In this series, I dig a little deeper into the meaning of psychology-related terms.

This week’s term: amnesia

Amnesia is a memory deficit that can go in two different directions.  Retrograde amnesia goes backward, affecting previously stored memories.  Anterograde amnesia goes forward, affecting the ability to move short-term memory information into new long-term stored memories.

There are multiple types of amnesia that can have retrograde or anterograde effects.  Typically the effect is on declarative memory (factual information) rather than procedural memory (how to complete tasks).

Alzheimer’s disease and other forms of dementia are degenerative diseases that cause memory loss as a result of physical changes in the brain.

Post-traumatic amnesia occurs following a traumatic brain injury such as a concussion.  While it lasts, new events can’t be stored in memory.  This type of amnesia can be both retrograde and anterograde.  The Galveston Orientation Amnesia Test (GOAT) is the most commonly used test for post-traumatic amnesia.

Transient global amnesia is a neurological disorder with attacks that last several hours and involve short-term memory being effectively knocked out, along with difficulties retrieving older memories.  Aside from that, though, the person is cognitively intact.  The cause isn’t understood, but it has been linked to migraines and epilepsy.

Dissociative amnesia can result from periods of dissociation, such as in dissociative identity disorder, or repressed memories.  Amnesia may occur during traumatic situations like sexual assault.  Some of the event memories may consolidate after a couple of nights sleep.

Korsakoff’s Syndrome can result from a severe deficiency in thiamine due to long-term alcoholism.  People with this disorder tend to confabulate, meaning their brain unconsciously makes up stories to fill gaps in memory.  This is not conscious lying; rather, it is an involuntary process.
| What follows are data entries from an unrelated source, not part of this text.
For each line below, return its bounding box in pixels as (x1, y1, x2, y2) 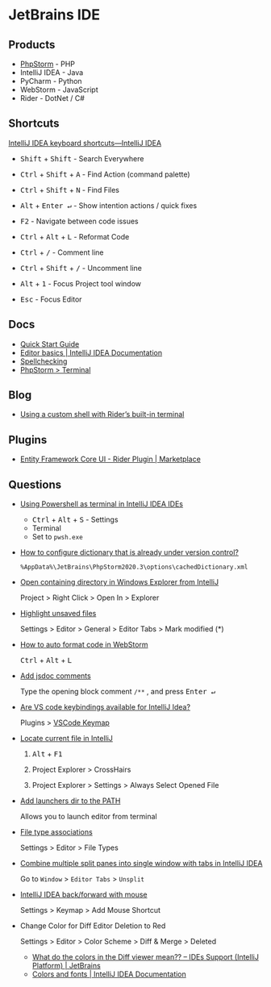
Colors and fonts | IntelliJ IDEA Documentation (31, 969, 187, 979)
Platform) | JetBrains (31, 961, 101, 971)
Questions (8, 477, 62, 491)
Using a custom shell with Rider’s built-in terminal (19, 410, 185, 419)
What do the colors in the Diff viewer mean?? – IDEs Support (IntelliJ (31, 952, 260, 962)
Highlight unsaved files (19, 609, 97, 618)
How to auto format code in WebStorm (19, 639, 148, 650)
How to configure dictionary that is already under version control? (19, 548, 240, 557)
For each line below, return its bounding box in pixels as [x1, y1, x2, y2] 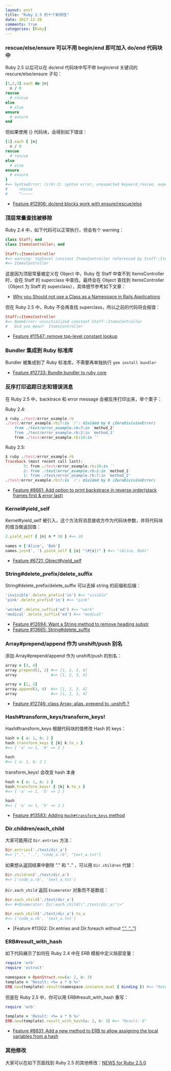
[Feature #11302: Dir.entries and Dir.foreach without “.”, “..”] [12, 925, 136, 932]
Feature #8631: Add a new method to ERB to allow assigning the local [12, 1028, 158, 1034]
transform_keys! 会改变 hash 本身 [5, 769, 75, 775]
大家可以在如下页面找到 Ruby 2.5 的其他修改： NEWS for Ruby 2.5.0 [5, 1059, 147, 1065]
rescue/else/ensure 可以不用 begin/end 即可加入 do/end [5, 44, 146, 52]
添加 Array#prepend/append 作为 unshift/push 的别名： [5, 652, 122, 659]
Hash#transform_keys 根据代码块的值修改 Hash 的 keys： [5, 726, 126, 732]
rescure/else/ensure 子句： [5, 71, 63, 77]
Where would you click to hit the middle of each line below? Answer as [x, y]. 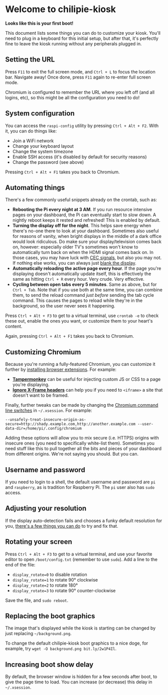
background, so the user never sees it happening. [64, 306]
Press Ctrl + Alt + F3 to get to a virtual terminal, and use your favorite [79, 554]
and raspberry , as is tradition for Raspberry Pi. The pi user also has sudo [80, 487]
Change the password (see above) [48, 162]
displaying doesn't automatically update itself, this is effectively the [82, 274]
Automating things [35, 187]
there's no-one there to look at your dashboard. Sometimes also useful [86, 231]
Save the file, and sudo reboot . [37, 600]
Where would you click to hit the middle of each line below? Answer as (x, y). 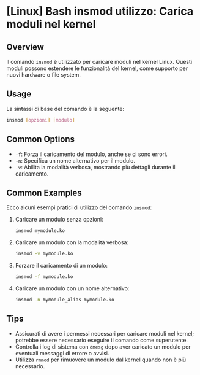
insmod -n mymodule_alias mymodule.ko (65, 300)
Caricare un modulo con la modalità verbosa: (72, 242)
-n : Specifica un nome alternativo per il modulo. (75, 160)
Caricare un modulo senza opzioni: (59, 220)
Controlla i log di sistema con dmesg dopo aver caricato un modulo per (103, 346)
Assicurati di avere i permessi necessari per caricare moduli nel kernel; (105, 333)
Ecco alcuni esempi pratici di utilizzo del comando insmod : (79, 207)
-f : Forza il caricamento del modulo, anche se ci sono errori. (91, 154)
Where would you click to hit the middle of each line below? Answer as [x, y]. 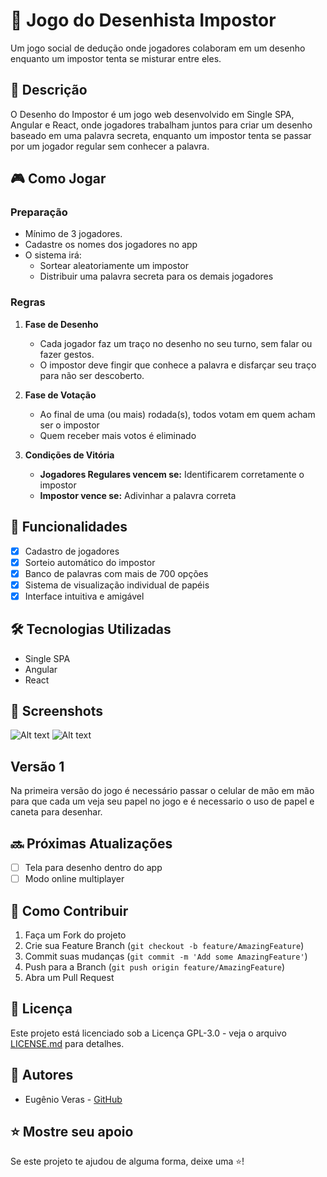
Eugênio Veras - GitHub [73, 1099]
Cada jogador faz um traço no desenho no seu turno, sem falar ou [176, 343]
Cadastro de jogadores [72, 551]
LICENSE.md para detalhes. [67, 1043]
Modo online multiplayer [74, 879]
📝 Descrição [49, 90]
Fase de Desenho [61, 324]
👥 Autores [42, 1075]
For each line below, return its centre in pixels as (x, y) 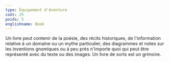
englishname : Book (25, 24)
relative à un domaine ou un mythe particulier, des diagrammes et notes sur (85, 44)
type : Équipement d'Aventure (36, 10)
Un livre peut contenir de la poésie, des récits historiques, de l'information (83, 38)
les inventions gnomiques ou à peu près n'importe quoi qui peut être (77, 49)
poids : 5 (15, 19)
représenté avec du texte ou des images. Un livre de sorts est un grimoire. (83, 54)
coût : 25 (15, 15)
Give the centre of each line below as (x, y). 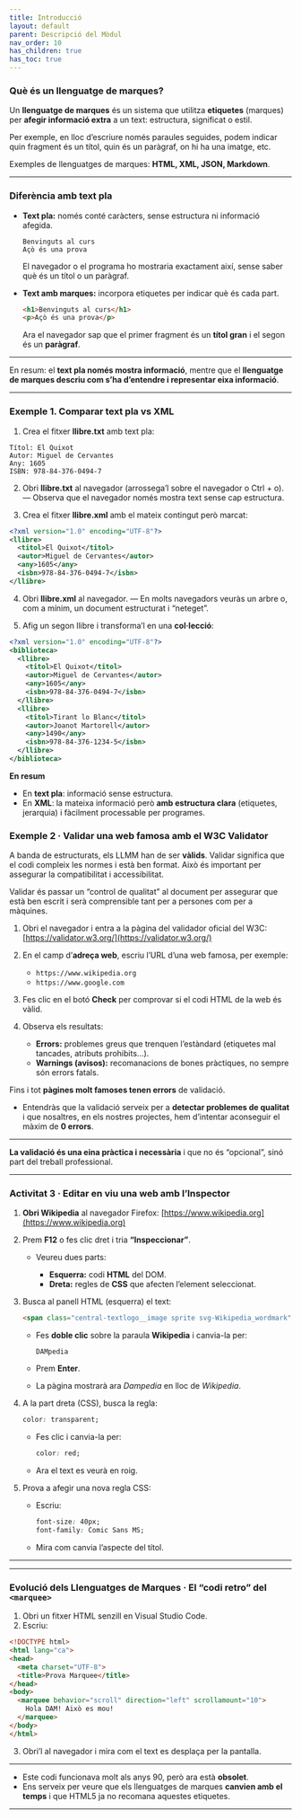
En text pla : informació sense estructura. (98, 793)
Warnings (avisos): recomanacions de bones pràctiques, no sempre (162, 1063)
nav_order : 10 (36, 43)
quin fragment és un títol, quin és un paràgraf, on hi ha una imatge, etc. (140, 147)
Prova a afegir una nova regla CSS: (86, 1488)
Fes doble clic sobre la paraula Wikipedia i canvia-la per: (142, 1336)
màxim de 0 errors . (58, 1126)
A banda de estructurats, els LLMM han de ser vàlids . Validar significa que (147, 855)
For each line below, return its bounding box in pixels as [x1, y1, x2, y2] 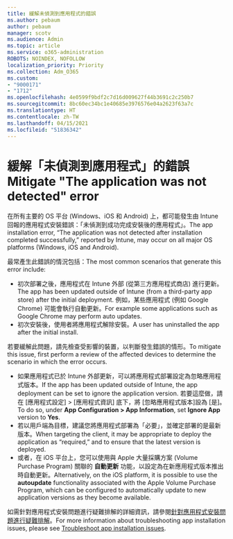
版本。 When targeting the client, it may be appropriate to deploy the [17, 430, 212, 438]
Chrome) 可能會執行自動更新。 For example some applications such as [17, 305, 218, 313]
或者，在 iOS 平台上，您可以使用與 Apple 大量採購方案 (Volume [17, 454, 198, 462]
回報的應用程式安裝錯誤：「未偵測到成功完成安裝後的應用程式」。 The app [7, 221, 214, 229]
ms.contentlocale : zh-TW [7, 113, 79, 120]
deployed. [17, 445, 46, 454]
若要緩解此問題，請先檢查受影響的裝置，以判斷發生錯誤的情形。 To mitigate [7, 343, 221, 351]
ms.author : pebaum [7, 17, 60, 24]
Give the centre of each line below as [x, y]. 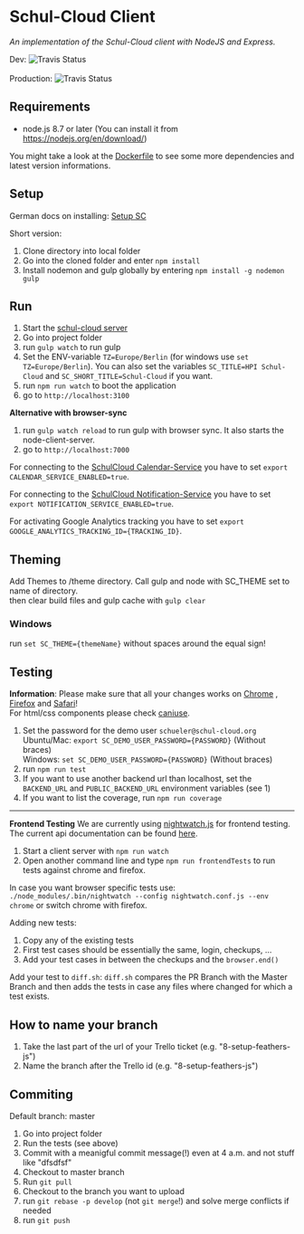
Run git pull [47, 1182]
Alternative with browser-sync [68, 413]
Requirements [50, 107]
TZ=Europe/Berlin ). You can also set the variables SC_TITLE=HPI [140, 366]
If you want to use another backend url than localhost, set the [137, 779]
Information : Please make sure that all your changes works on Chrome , [144, 694]
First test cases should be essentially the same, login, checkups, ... [147, 950]
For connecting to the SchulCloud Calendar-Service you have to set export [148, 467]
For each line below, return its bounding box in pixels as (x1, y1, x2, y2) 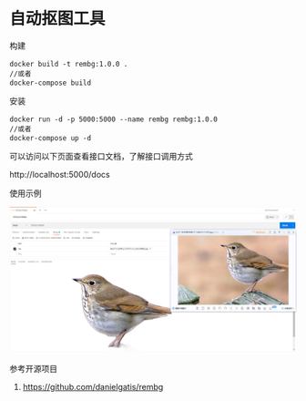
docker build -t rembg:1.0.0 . (9, 59, 128, 68)
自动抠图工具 (9, 8, 107, 29)
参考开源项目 (9, 363, 57, 374)
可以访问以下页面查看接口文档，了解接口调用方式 (9, 150, 193, 161)
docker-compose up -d (9, 133, 92, 142)
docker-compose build (9, 78, 92, 87)
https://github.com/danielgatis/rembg (22, 381, 164, 392)
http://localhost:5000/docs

Drug-induced amnesia can be useful during medical or dental procedures to reduce memories of the procedure once it’s done.  Colonoscopies and wisdom tooth removal are examples of procedures where amnestic drugs like the benzodiazepine midazolam may be used.

Electroconvulsive therapy (ECT) can potentially cause anterograde and retrograde memory loss.  I experienced both.  The anterograde effects didn’t bother me all that much, and I didn’t tend to notice it as much as my family did, since they hadn’t forgotten that I’d already asked the same question 10 times.  The retrograde amnesia was more disturbing.  Some of those memories came back eventually, but others didn’t.  It was a strange feeling, especially if I was looking at photographs of myself doing things I felt certain I’d never done.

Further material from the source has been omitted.